Sur ces variétés rustiques, cette protection légère change tout : elle repousse la limite de semis d’une bonne semaine et sécurise la levée en cas de coup de froid précoce, ce qui arrive plus souvent qu’on ne le pense en octobre.

Ce que la mâche ne peut pas offrir en janvier

La mâche a la réputation d’être increvable, et elle l’est, mais sa croissance suit une logique très différente de celle des laitues d’hiver. Semée en septembre, elle pousse vite tant que la lumière est encore abondante, puis elle entre littéralement en pause dès que les jours raccourcissent sous le seuil critique. Résultat : les feuilles disponibles en décembre ne se renouvellent quasiment plus jusqu’à fin janvier, voire mi-février selon les hivers.

Un jardinier qui n’a semé que de la mâche se retrouve donc avec un stock figé pendant six à huit semaines. Il peut récolter ce qui a poussé avant les frimas, mais la parcelle ne produit plus rien de neuf tant que la lumière ne remonte pas. La laitue d’hiver, elle, continue à grossir doucement même par temps couvert, à condition d’avoir été semée à temps et d’avoir constitué ses réserves avant le solstice.
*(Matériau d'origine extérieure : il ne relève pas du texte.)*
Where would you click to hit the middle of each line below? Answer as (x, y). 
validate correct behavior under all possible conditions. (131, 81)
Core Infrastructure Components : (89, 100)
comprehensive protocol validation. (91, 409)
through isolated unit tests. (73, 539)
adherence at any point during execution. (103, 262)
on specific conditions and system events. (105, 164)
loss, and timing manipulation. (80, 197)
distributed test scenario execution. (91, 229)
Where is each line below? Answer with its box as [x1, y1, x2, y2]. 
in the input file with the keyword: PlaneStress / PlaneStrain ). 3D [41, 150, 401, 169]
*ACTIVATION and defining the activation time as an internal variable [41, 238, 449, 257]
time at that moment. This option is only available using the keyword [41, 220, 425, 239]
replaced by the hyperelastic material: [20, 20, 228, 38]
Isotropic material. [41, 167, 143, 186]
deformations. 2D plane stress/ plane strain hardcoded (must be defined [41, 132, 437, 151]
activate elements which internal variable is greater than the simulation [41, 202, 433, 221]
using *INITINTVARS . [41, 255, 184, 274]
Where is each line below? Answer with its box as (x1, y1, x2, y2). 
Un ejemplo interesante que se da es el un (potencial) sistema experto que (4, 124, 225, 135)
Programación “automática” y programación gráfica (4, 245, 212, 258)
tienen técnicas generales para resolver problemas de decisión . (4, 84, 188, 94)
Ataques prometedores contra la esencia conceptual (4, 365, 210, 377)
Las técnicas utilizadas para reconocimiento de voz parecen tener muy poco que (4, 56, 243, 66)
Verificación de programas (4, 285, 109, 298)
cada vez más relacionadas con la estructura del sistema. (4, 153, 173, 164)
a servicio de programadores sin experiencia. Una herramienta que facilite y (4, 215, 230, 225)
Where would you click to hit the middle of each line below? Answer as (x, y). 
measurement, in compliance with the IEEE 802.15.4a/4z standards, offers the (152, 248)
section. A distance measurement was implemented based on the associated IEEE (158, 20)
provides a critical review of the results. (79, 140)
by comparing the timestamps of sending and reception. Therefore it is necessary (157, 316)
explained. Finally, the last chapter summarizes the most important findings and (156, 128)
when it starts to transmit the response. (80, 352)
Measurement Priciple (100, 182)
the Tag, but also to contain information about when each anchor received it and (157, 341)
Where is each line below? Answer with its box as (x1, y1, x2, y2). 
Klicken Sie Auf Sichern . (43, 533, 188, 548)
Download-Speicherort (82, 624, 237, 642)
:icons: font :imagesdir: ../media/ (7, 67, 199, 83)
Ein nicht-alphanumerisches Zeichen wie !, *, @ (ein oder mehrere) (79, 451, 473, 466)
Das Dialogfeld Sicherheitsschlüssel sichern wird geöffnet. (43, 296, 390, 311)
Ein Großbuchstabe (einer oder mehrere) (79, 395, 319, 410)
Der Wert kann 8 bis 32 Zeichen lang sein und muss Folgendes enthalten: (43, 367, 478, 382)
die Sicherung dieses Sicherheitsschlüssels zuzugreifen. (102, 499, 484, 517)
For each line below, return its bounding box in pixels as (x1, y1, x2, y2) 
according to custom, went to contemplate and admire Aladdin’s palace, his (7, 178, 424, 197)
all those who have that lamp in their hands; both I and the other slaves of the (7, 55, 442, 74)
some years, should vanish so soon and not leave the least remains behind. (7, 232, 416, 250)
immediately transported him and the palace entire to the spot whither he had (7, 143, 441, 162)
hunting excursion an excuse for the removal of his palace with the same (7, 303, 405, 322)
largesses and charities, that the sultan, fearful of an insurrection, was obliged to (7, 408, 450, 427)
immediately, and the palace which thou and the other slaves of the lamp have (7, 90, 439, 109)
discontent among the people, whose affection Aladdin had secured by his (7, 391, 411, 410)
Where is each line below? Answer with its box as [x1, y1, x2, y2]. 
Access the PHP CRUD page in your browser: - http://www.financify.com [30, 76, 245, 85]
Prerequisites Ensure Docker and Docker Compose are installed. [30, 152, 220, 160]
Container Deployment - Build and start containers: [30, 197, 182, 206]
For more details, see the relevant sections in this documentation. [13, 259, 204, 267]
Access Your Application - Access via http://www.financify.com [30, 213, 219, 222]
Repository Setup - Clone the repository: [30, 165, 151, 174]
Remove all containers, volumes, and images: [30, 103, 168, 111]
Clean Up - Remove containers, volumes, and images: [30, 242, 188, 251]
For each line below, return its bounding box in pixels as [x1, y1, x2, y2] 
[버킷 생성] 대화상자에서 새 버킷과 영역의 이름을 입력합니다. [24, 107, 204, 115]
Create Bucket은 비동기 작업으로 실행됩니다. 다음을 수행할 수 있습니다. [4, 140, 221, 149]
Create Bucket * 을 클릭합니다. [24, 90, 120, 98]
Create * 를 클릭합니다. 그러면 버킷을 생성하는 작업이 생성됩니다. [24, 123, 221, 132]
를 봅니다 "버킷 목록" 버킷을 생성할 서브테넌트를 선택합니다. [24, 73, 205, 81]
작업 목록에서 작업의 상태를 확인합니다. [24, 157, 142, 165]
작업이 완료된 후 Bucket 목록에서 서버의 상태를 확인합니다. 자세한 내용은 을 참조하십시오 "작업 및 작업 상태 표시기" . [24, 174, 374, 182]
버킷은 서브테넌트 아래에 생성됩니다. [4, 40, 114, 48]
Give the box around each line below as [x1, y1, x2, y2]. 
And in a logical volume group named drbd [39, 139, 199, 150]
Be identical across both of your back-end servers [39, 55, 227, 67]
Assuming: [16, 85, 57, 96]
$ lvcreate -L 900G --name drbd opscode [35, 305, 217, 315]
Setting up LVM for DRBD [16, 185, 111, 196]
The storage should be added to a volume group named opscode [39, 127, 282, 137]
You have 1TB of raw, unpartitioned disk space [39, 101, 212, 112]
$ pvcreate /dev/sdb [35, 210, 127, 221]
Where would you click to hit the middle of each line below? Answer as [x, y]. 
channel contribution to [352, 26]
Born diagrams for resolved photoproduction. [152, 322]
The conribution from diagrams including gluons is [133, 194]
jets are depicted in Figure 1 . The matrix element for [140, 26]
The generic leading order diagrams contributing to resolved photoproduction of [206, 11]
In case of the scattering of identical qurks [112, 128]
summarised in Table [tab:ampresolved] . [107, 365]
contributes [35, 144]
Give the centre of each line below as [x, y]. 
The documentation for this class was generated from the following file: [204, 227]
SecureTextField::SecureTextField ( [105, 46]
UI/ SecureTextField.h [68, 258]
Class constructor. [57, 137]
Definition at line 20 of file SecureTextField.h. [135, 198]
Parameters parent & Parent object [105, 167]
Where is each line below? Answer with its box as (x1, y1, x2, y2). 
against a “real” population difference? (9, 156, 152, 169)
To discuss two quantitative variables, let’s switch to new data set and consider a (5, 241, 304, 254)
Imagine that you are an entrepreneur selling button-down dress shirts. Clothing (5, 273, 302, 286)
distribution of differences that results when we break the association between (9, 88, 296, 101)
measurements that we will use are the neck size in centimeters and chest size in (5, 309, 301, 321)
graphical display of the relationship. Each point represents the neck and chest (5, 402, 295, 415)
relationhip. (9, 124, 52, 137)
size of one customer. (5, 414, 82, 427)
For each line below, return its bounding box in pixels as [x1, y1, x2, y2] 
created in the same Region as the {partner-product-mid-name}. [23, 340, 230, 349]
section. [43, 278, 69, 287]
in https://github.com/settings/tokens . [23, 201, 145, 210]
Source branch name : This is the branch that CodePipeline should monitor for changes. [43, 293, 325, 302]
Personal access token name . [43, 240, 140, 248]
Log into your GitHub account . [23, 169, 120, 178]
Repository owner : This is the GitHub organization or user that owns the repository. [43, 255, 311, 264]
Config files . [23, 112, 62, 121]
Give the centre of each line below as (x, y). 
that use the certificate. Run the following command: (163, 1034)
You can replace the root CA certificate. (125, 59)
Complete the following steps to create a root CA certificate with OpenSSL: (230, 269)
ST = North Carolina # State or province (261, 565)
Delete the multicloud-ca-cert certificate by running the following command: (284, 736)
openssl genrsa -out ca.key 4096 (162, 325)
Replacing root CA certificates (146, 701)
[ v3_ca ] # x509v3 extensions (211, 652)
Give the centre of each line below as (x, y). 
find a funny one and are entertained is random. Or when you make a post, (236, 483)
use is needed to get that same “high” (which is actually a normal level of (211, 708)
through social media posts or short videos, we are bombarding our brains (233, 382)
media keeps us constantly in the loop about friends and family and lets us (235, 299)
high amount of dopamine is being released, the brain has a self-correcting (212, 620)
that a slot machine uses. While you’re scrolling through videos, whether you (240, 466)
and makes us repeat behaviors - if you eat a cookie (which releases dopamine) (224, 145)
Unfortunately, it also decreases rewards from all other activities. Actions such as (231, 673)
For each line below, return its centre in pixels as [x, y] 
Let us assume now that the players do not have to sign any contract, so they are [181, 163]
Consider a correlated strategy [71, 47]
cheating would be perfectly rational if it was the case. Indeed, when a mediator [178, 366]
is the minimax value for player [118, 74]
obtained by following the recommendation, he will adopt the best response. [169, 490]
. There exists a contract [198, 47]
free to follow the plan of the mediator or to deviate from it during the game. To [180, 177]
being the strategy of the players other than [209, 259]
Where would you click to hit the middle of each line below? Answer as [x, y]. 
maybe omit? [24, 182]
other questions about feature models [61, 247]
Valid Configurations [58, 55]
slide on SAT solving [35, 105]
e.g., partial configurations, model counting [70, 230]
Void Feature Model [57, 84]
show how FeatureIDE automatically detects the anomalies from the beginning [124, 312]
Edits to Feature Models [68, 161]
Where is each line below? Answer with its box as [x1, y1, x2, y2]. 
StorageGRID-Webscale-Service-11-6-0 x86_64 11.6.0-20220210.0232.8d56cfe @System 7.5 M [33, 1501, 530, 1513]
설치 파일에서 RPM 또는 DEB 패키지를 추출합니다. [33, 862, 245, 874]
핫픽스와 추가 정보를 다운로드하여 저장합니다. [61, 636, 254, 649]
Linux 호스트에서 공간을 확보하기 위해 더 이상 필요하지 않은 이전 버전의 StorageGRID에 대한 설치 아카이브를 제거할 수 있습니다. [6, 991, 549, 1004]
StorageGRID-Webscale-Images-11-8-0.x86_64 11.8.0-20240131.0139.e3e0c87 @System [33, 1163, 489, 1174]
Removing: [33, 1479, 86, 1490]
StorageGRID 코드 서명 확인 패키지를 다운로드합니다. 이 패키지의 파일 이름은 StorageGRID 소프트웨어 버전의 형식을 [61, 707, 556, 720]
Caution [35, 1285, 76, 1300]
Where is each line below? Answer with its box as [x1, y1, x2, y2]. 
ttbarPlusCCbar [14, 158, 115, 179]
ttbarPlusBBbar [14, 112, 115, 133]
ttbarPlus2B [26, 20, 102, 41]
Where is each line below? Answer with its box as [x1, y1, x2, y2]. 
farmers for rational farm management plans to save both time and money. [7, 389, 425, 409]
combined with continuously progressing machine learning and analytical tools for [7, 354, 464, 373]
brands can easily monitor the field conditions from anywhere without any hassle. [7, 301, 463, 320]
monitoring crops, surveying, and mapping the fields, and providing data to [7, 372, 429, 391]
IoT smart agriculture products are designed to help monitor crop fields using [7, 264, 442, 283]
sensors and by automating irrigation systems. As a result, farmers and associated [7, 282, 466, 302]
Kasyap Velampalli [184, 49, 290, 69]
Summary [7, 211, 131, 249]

Les deux cultures ne se remplacent pas, elles se complètent. La mâche couvre le sol et résiste à des gelées que la laitue ne supporterait pas sans protection, mais elle ne renouvelle pas sa production en plein hiver. La laitue d’hiver, plus exigeante au semis, offre en retour des feuilles fraîches jusqu’en mars dans les régions les plus douces.

Reste une question pratique : que faire si la fenêtre est déjà dépassée fin octobre ? Semer en godets sous abri chauffé hors gel reste possible jusqu’à début novembre, avec une mise en place au jardin repoussée à février-mars dès que les températures nocturnes remontent au-dessus de zéro. La récolte sera plus tardive, mais elle évite l’impasse d’un hiver entier sans autre choix que la mâche.